Nationwide, authorities are evicting innocent elderly tenants from public housing because visitors or relatives of the tenants allegedly violate drug laws (Peter Katel, "Elderly caught in drug evictions," USA Today, April 9, 1998, p. 3A; Michelle Locke, "Older Tenants Decry Drug Laws," San Diego Union Tribune, April 3, 1998).

On March 28, 1996, President Clinton signed the law known as "one strike and you're out,"a provision of the Housing Opportunity Program Extension Act of 1996 (P.L. 104-120; 110 Stat. 834). "One strike and you're out" allows public housing tenants to be evicted for the offenses, sometimes noncriminal, of others, and speed up evictions in alleged drug cases, bypassing the requirement of a pre-eviction hearing ("Entitlement of Tenants to Occupancy," 24 CFR 247.3). The Clinton Administration ordered local housing authorities nationwide to apply the expulsion standards or face a reduction in federal funding or even a federal takeover (White House, "Memorandum on the "One Strike and You're Out" Guidelines," March 28, 1996).

The policy took effect in most cities in mid-1996. In the first six months, evictions rose 84% over the previous six months, according to a U.S. Department Housing and Urban Development Department survey ("One Strike: Meeting the Challenge -- Public Housing Authorities Respond to the 'One Strike and You're Out' Initiative," U.S. Department of Housing and Urban Development, Office of Public and Indian Housing, September 1997).

"It's not fair at all," says Herman Walker, a stroke victim who is fighting to stay in his one-bedroom, $165-a-month Oakland, CA apartment. Three months ago, he was ordered to leave after his home health-care attendant and a friend of hers were arrested for possessing crack cocaine in Walker's apartment. An Oakland Housing Authority lawyer says police reports show that Walker knew that drugs were being used in his apartment, but Walker denies the allegation. Walker said he welcomed the police search that led to the arrest of his attendant.
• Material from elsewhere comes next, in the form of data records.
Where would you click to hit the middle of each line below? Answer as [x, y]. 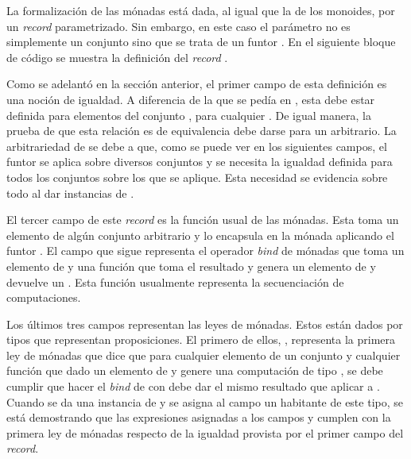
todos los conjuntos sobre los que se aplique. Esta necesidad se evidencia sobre [197, 177]
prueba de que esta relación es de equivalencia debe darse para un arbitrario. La [202, 131]
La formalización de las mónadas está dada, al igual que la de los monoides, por [201, 10]
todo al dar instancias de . [70, 193]
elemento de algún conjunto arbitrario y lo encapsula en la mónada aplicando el [200, 235]
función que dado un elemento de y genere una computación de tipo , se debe [195, 370]
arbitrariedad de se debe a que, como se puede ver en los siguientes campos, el [197, 146]
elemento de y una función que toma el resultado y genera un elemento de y [191, 266]

Walker, 75, is suing the Oakland Housing Authority in federal court. Joining him are three elderly women facing eviction based on street-corner drug possession arrests of their children or grandchildren. The lawsuit contends that all four evictions violate federal housing law and the First Amendment freedom of association.

Challenges to evictions have been mounted mostly by the elderly, including public housing tenants in New Orleans, Washington, D.C., and Boston. The most far-reaching legal challenge to "one strike" evictions came in Chicago. A class-action lawsuit, filed in 1996 by the Legal Assistance Foundation, led to a settlement limiting evictions to tenants who "knew or reasonably should have known" about the conduct of a household member or visitor. The Oakland anti-eviction lawsuit argues for that same standard.

"The one-strike policy gives public housing authorities a great deal of flexibility to take decisions on case-by-case basis," said HUD spokesman Alex Sachs. Eviction defense attorneys agree. "They'll steamroll people without lawyers," says Andrew Thompson of the Legal Aid Society of Washington, D.C. But Oakland Assistant City Attorney Randolph Hall said housing officials order only evictions they can defend in court. "We don't just bring these cases on the basis of the policy," he says. "We bring them because we believe there are facts sufficient for us to establish that there has been an evictable offense."